During the goal-directed navigation in abstract spaces, we found that several brain regions, including the HIP, entorhinal cortex, OFC, and LOC, showed more accurate destination representations in the exploitation stage than the exploration stage (Fig. 4d). When subjects navigated to destinations of nearby locations, these brain regions displayed more similar activation patterns in the exploitation stage. The HIP and entorhinal cortex are well-established central regions for cognitive map-based navigation68,74,75. The OFC was also found representing the future goals during spatial navigation76, and cooperating with the HIP in forming cognitive maps73,77. The LOC was suggested as the region for representing object identity, encoding perceptual information of visual stimuli, and coding object interaction78,79,80. Though the LOC was not a typical brain region of cognitive map, previous studies also found that the LOC was essential in processing boundaries and navigational affordances81,82,83. These regions may be involved in encoding and representing spatial information, including the locations of destinations.

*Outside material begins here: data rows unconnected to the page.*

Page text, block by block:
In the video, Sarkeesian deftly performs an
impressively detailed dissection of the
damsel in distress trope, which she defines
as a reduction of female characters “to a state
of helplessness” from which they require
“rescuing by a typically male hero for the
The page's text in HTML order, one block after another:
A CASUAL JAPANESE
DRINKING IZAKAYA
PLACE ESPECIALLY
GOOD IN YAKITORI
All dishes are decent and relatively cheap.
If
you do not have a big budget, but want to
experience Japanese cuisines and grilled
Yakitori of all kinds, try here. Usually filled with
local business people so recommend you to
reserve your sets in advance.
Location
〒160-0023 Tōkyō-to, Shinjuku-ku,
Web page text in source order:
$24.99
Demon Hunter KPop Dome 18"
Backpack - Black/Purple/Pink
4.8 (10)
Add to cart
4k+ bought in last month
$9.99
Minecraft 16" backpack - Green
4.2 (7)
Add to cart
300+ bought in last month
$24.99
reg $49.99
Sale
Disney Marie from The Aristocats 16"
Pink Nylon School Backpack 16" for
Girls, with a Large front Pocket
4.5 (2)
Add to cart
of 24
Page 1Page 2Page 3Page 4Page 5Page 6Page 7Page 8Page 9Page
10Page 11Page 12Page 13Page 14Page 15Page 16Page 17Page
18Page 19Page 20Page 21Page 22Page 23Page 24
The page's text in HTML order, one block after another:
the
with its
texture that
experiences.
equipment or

The following limitations of the current study should be addressed. First, the abstract spaces used in the current study were constructed artificially, so they may not fully reflect the complex concepts in the real world. We took measures to encourage the subjects integrating different dimensional information during making decisions. Nevertheless, we cannot rule out the possibility that the subjects may consider the information of different dimensions separately. Second, the BOLD signal in the brain regions (HIP, EC, and OFC) that we primarily focused on is sensitive to the fMRI settings, such as hardware, multi-band acceleration factors of the gradient-echo EPI sequence, BOLD sensitivity related to slice orientation and susceptibility effect, and the resolution of the fMRI84,85,86,87,88,89.

The current study revealed the behavioral and neural patterns during learning in abstract spaces. We found that the subjects showed better behavioral performance as they progressed through the navigation process in multidimensional abstract spaces, indicating a potential refinement of the internal representation of the abstract spaces. A brain network including the hippocampus, lateral prefrontal cortex, and visual cortex showed stronger activation in exploration than exploitation, and the activation of these regions were positively associative with response accuracy. Another brain network including the medial prefrontal cortex, orbitofrontal cortex, and retrosplenial cortex showed stronger activation in exploitation than exploration, and the activation of these regions were negatively associative with response accuracy. The hippocampus, entorhinal cortex, and orbitofrontal cortex showed more accurate representation to the navigational destinations with the learning in the abstract spaces. These findings may help understanding how our brain encode the encountered environments or problems.